I’m eating the world’s most disgusting bagel. I’m fighting myself, trying to find the middle ground between wanting to go back and throw if it in their face and spit it all over the counter and feeling sorry for the poor people who have invested their life into such a terrible business.
I want to be compassionate. I do.
But these days, everyone thinks it’s so easy to make a quick buck. They just jump on board with the newest trend, or franchise and they don’t even care about what it is they are actually doing.
That’s what I hate about stupid strip malls.
So many terrible hair and nail salons to choose from.
Do you REALLY love painting nails or is it easy to buy a bottle of polish and paint it on fingers?
And then you wonder why within a year or so they all close down.
Too much too soon. Not enough care goes into businesses.
I should have known with this bagel.
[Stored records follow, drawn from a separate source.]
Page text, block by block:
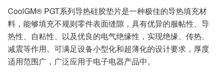
CoolGM® PGT系列导热硅胶垫片是一种极佳的导热填充材
料，能够填充不规则零件表面缝隙，具有优异的服帖性、导
热性、自粘性、以及优良的电气绝缘性，实现绝缘、传热、
减震等作用。可满足设备小型化和超薄化的设计要求，厚度
适用范围广，广泛应用于电子电器产品中。
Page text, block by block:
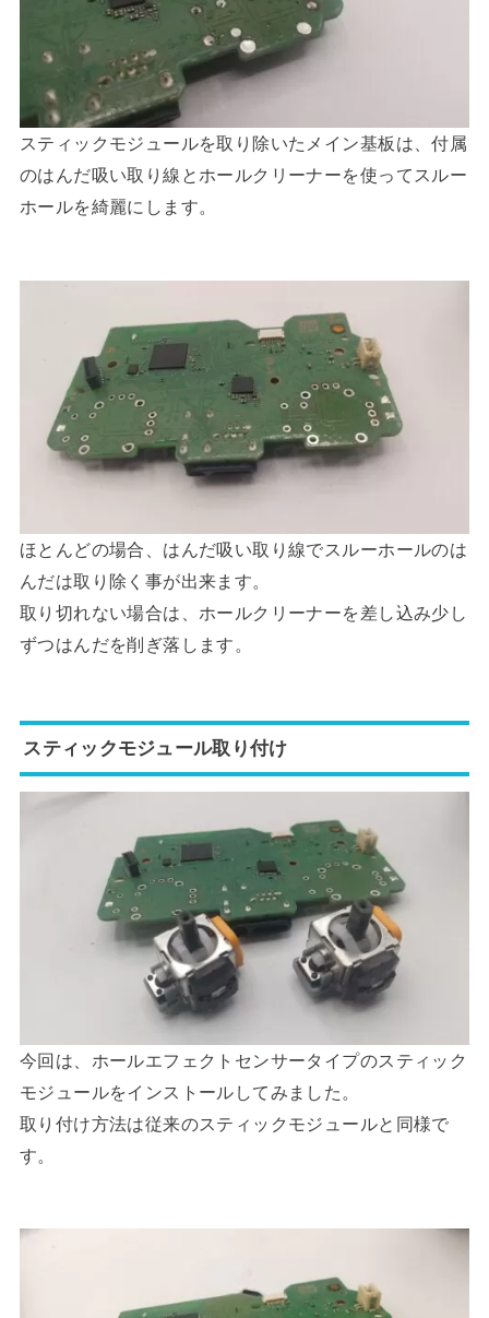
スティックモジュールを取り除いたメイン基板は、付属
のはんだ吸い取り線とホールクリーナーを使ってスルー
ホールを綺麗にします。
ほとんどの場合、はんだ吸い取り線でスルーホールのは
んだは取り除く事が出来ます。
取り切れない場合は、ホールクリーナーを差し込み少し
ずつはんだを削ぎ落します。
スティックモジュール取り付け
今回は、ホールエフェクトセンサータイプのスティック
モジュールをインストールしてみました。
取り付け方法は従来のスティックモジュールと同様で
す。

But I’ve been disappointed by so much lately that I’m willing to give everything the benefit of the doubt.
"Rolled and baked daily."
Everyone knows you boil bagels first.
And it’s so thick and crunchy, but not because it’s over toasted.
Just like coffee shops. It’s a good idea, but you don’t even know the slightest thing about coffee. You just go to the warehouse to buy everything you need and you think it is enough.
It’s not enough.
But maybe it’s just me. Maybe I’m just too hard to please. Maybe I just expect more out of things. More out of my money, my hope, my dreams, my life.
Maybe it’s just wrong for me to expect more from this world.
I mean, as advanced as this world is you would think people would want more, but I guess I’m just alone in this. I guess I should continue to settle.
These are just my jumbled thoughts. Incomplete.